◆ Exercise
Output the whole listing exactly, with no pictures.
Segment Start: Records
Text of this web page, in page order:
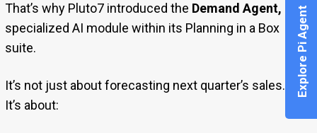
Explore Pi Agent
That’s why Pluto7 introduced the Demand Agent,
specialized AI module within its Planning in a Box
suite.
It’s not just about forecasting next quarter’s sales.
It’s about:
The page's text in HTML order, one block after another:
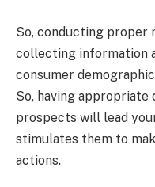
So, conducting proper
collecting information
consumer
So, having
prospects will lead
stimulates them to
actions.
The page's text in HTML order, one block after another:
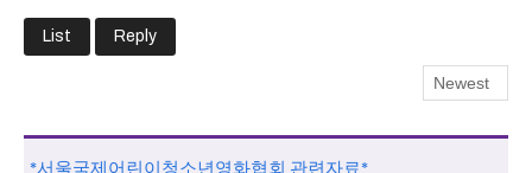
List Reply
*서울국제어린이청소년영화협회 관련자료*
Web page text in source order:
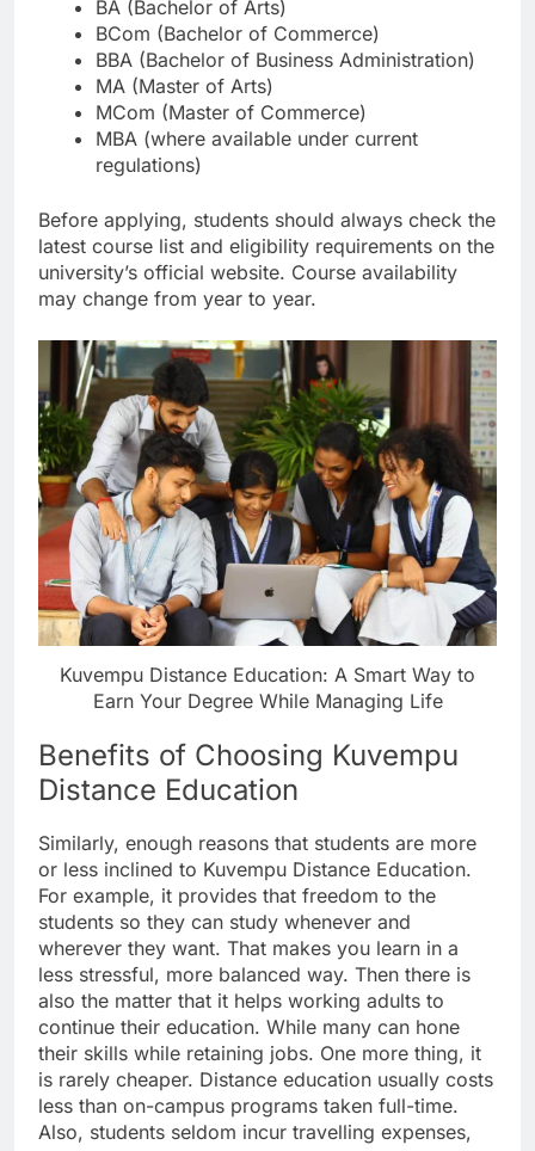
BA (Bachelor of Arts)
BCom (Bachelor of Commerce)
BBA (Bachelor of Business Administration)
MA (Master of Arts)
MCom (Master of Commerce)
MBA (where available under current
regulations)
Before applying, students should always check the
latest course list and eligibility requirements on the
university’s official website. Course availability
may change from year to year.
Kuvempu Distance Education: A Smart Way to
Earn Your Degree While Managing Life
Benefits of Choosing Kuvempu
Distance Education
Similarly, enough reasons that students are more
or less inclined to Kuvempu Distance Education.
For example, it provides that freedom to the
students so they can study whenever and
wherever they want. That makes you learn in a
less stressful, more balanced way. Then there is
also the matter that it helps working adults to
continue their education. While many can hone
their skills while retaining jobs. One more thing, it
is rarely cheaper. Distance education usually costs
less than on-campus programs taken full-time.
Also, students seldom incur travelling expenses,
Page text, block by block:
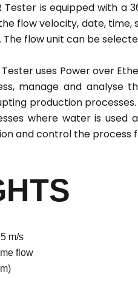
Tester is equipped with a
flow velocity, date,
flow unit can be
Tester uses Power over
manage and
production
where water is
and control the process
m/s
flow
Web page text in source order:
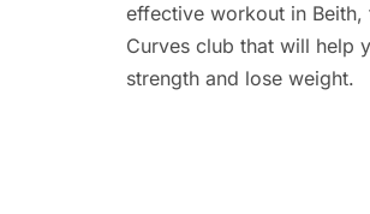
effective workout in
Curves club that will help
strength and lose weight.
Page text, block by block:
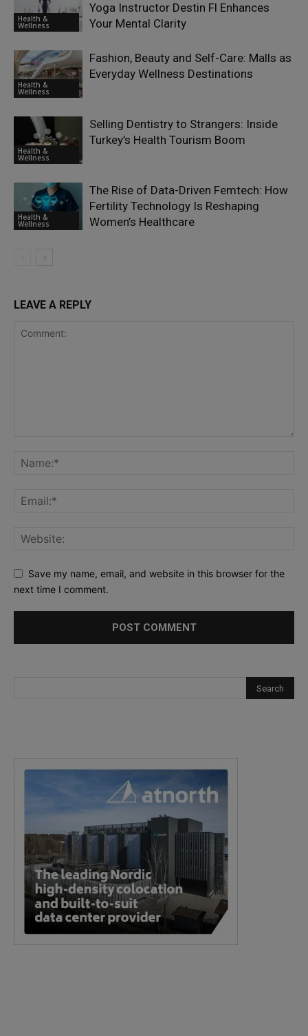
Segment End: Records
◆ Solution for this problem
Text of this web page, in page order:
Explore Pi Agent
That’s why Pluto7 introduced the Demand Agent,
specialized AI module within its Planning in a Box
suite.
It’s not just about forecasting next quarter’s sales.
It’s about:
The page's text in HTML order, one block after another:
So, conducting proper
collecting information
consumer
So, having
prospects will lead
stimulates them to
actions.
The page's text in HTML order, one block after another:
List Reply
*서울국제어린이청소년영화협회 관련자료*
Web page text in source order:
BA (Bachelor of Arts)
BCom (Bachelor of Commerce)
BBA (Bachelor of Business Administration)
MA (Master of Arts)
MCom (Master of Commerce)
MBA (where available under current
regulations)
Before applying, students should always check the
latest course list and eligibility requirements on the
university’s official website. Course availability
may change from year to year.
Kuvempu Distance Education: A Smart Way to
Earn Your Degree While Managing Life
Benefits of Choosing Kuvempu
Distance Education
Similarly, enough reasons that students are more
or less inclined to Kuvempu Distance Education.
For example, it provides that freedom to the
students so they can study whenever and
wherever they want. That makes you learn in a
less stressful, more balanced way. Then there is
also the matter that it helps working adults to
continue their education. While many can hone
their skills while retaining jobs. One more thing, it
is rarely cheaper. Distance education usually costs
less than on-campus programs taken full-time.
Also, students seldom incur travelling expenses,
Page text, block by block:
Tester is equipped with a
flow velocity, date,
flow unit can be
Tester uses Power over
manage and
production
where water is
and control the process
m/s
flow
Web page text in source order:
effective workout in
Curves club that will help
strength and lose weight.
Page text, block by block:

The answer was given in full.